Nothing but the lines from the one containing "Draw a box round" through the end of the entries below should be set down, each exactly as written.

----

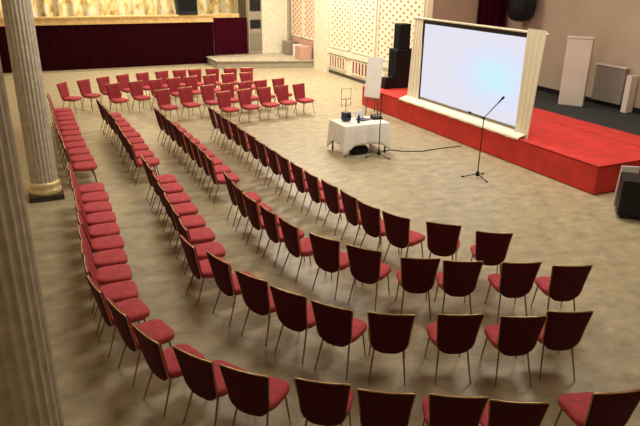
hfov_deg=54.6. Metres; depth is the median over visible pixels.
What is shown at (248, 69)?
banquet chair
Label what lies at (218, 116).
banquet chair
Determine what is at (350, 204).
banquet chair
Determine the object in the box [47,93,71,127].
banquet chair
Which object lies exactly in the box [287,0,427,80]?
wall
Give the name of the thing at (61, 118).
banquet chair
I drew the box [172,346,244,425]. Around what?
banquet chair
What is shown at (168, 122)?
banquet chair
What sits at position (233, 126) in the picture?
banquet chair
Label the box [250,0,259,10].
wall panel
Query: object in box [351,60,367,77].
air vent
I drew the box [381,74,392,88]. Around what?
case
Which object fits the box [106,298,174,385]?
banquet chair
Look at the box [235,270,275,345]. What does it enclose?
banquet chair
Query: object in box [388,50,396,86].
grille
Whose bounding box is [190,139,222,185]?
banquet chair
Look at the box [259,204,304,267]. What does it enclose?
banquet chair
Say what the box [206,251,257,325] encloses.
banquet chair
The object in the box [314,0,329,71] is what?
trim
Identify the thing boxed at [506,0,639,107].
wall
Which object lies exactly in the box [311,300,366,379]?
banquet chair
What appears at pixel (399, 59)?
subwoofer
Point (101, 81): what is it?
banquet chair
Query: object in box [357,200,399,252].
banquet chair
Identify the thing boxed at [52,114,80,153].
banquet chair
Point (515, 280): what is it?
banquet chair
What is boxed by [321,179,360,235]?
banquet chair
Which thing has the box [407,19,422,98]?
frame
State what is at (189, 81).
banquet chair
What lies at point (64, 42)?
stage
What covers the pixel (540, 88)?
baseboard
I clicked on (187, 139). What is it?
banquet chair
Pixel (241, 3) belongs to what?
wall
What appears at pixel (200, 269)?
banquet chair
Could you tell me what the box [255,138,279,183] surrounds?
banquet chair
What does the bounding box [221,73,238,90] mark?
banquet chair
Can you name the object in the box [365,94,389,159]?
microphone stand
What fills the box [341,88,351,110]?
music stand
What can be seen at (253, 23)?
wall panel
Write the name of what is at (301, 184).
banquet chair
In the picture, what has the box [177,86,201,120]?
banquet chair
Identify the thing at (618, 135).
carpet
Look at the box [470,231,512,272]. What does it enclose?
banquet chair
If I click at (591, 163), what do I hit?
stage
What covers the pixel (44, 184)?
fluted column
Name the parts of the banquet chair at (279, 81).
backrest
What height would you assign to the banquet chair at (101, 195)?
0.897 m
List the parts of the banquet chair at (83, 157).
seat
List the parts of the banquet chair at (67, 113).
seat
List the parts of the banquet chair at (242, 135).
panel
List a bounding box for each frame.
[399,95,525,139]
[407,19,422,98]
[415,17,548,35]
[515,29,546,138]
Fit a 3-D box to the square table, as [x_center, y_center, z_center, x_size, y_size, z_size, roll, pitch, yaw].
[0.968,-1.899,15.378,1.200,0.740,0.800,-9,23,-24]
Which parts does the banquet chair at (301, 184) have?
panel, seat
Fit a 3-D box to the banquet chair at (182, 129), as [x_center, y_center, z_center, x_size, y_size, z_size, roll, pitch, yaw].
[-3.624,-2.056,15.395,0.589,0.897,0.503,-10,24,-25]
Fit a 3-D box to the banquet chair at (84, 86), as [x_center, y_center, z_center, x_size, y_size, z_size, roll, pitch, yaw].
[-7.230,-3.728,19.522,0.589,0.897,0.503,13,24,28]
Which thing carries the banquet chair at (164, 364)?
on the floor at (551, 222)
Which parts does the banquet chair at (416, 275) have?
seat, leg, panel, leg
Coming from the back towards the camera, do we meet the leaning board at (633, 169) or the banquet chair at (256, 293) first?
the leaning board at (633, 169)
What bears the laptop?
on the tablecloth
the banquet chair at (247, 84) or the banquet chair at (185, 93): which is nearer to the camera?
the banquet chair at (185, 93)
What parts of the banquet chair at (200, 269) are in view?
panel, leg, backrest, leg, seat
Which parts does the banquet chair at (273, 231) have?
panel, backrest, leg, seat
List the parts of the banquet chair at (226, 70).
backrest
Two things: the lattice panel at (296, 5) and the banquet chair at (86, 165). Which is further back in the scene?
the lattice panel at (296, 5)
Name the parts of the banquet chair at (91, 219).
backrest, seat
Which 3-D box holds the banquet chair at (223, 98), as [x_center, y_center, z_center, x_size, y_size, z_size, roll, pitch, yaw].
[-2.640,-3.024,17.901,0.503,0.897,0.589,-17,27,-38]
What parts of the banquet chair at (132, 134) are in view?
seat
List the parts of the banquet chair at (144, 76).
backrest
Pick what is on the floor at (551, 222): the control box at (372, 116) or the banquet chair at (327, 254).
the banquet chair at (327, 254)
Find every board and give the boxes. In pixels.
[612,166,639,205]
[620,75,638,112]
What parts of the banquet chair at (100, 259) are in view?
backrest, seat
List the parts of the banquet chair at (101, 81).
backrest
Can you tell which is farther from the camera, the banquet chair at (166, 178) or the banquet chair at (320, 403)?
the banquet chair at (166, 178)
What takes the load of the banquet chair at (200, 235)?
on the floor at (551, 222)
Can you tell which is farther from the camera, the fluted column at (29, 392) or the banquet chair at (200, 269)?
the banquet chair at (200, 269)
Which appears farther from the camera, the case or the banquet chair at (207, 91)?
the case
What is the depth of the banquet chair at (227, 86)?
19.22 m
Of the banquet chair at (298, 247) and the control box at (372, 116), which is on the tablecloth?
the control box at (372, 116)
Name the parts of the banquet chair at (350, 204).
panel
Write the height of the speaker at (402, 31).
0.780 m
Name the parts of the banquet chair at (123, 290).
backrest, leg, seat
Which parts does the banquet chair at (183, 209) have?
panel, seat
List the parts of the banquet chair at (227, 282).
leg, panel, backrest, leg, seat
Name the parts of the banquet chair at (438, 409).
seat, backrest
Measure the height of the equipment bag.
0.281 m
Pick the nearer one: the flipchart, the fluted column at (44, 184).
the fluted column at (44, 184)
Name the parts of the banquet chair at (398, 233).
panel, seat
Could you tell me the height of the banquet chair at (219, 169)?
0.897 m
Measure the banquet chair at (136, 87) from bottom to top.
0.897 m
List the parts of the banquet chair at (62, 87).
backrest, seat
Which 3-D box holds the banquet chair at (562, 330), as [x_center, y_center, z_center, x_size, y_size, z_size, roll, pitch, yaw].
[2.630,1.348,6.950,0.503,0.897,0.589,0,21,-1]
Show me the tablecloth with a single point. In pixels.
(350, 134)
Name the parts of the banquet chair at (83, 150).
seat
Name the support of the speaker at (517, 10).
hanging from the ceiling
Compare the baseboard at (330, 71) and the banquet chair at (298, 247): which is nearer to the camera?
the banquet chair at (298, 247)
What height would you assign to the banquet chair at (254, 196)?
0.897 m
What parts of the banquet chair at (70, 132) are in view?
seat
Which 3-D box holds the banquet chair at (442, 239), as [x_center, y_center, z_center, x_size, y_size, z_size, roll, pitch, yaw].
[1.820,0.467,9.167,0.503,0.897,0.589,7,22,15]
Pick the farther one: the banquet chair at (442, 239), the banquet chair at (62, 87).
the banquet chair at (62, 87)
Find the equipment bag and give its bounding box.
[349,145,367,154]
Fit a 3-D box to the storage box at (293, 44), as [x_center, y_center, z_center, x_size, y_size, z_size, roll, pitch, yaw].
[-1.012,-7.644,29.231,0.400,0.570,0.450,-9,23,-24]
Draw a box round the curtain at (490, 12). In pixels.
[476,0,507,29]
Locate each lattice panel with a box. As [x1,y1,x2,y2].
[291,0,302,37]
[303,0,313,40]
[329,0,350,51]
[350,0,377,56]
[376,0,425,61]
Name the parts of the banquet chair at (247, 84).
backrest
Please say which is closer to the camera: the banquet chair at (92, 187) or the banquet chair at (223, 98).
the banquet chair at (92, 187)
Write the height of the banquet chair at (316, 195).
0.897 m
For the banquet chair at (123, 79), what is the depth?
20.49 m
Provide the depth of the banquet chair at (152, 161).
12.77 m
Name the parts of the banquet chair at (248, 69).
backrest
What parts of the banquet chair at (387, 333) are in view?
leg, panel, leg
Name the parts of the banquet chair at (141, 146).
panel, seat
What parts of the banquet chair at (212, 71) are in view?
backrest
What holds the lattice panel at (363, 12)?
attached to the wall at (348, 60)
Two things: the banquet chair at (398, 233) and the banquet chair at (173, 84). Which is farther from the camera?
the banquet chair at (173, 84)
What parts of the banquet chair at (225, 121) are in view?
panel
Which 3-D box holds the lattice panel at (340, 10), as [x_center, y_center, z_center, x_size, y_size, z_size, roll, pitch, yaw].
[0.843,-8.832,25.442,0.070,4.100,1.800,-9,23,-24]
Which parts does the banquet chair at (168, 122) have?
panel
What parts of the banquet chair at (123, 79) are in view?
backrest, seat
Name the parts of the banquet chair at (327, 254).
leg, panel, leg, seat
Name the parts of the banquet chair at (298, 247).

----

COMPLETED EXERCISE:
Draw a box round the curtain at (490, 12). In pixels.
[476,0,507,29]
Locate each lattice panel with a box. As [x1,y1,x2,y2].
[291,0,302,37]
[303,0,313,40]
[329,0,350,51]
[350,0,377,56]
[376,0,425,61]
Name the parts of the banquet chair at (247, 84).
backrest
Please say which is closer to the camera: the banquet chair at (92, 187) or the banquet chair at (223, 98).
the banquet chair at (92, 187)
Write the height of the banquet chair at (316, 195).
0.897 m
For the banquet chair at (123, 79), what is the depth?
20.49 m
Provide the depth of the banquet chair at (152, 161).
12.77 m
Name the parts of the banquet chair at (248, 69).
backrest
What parts of the banquet chair at (387, 333) are in view?
leg, panel, leg
Name the parts of the banquet chair at (141, 146).
panel, seat
What parts of the banquet chair at (212, 71) are in view?
backrest
What holds the lattice panel at (363, 12)?
attached to the wall at (348, 60)
Two things: the banquet chair at (398, 233) and the banquet chair at (173, 84). Which is farther from the camera?
the banquet chair at (173, 84)
What parts of the banquet chair at (225, 121) are in view?
panel
Which 3-D box holds the lattice panel at (340, 10), as [x_center, y_center, z_center, x_size, y_size, z_size, roll, pitch, yaw].
[0.843,-8.832,25.442,0.070,4.100,1.800,-9,23,-24]
Which parts does the banquet chair at (168, 122) have?
panel
What parts of the banquet chair at (123, 79) are in view?
backrest, seat
Name the parts of the banquet chair at (327, 254).
leg, panel, leg, seat
Name the parts of the banquet chair at (298, 247).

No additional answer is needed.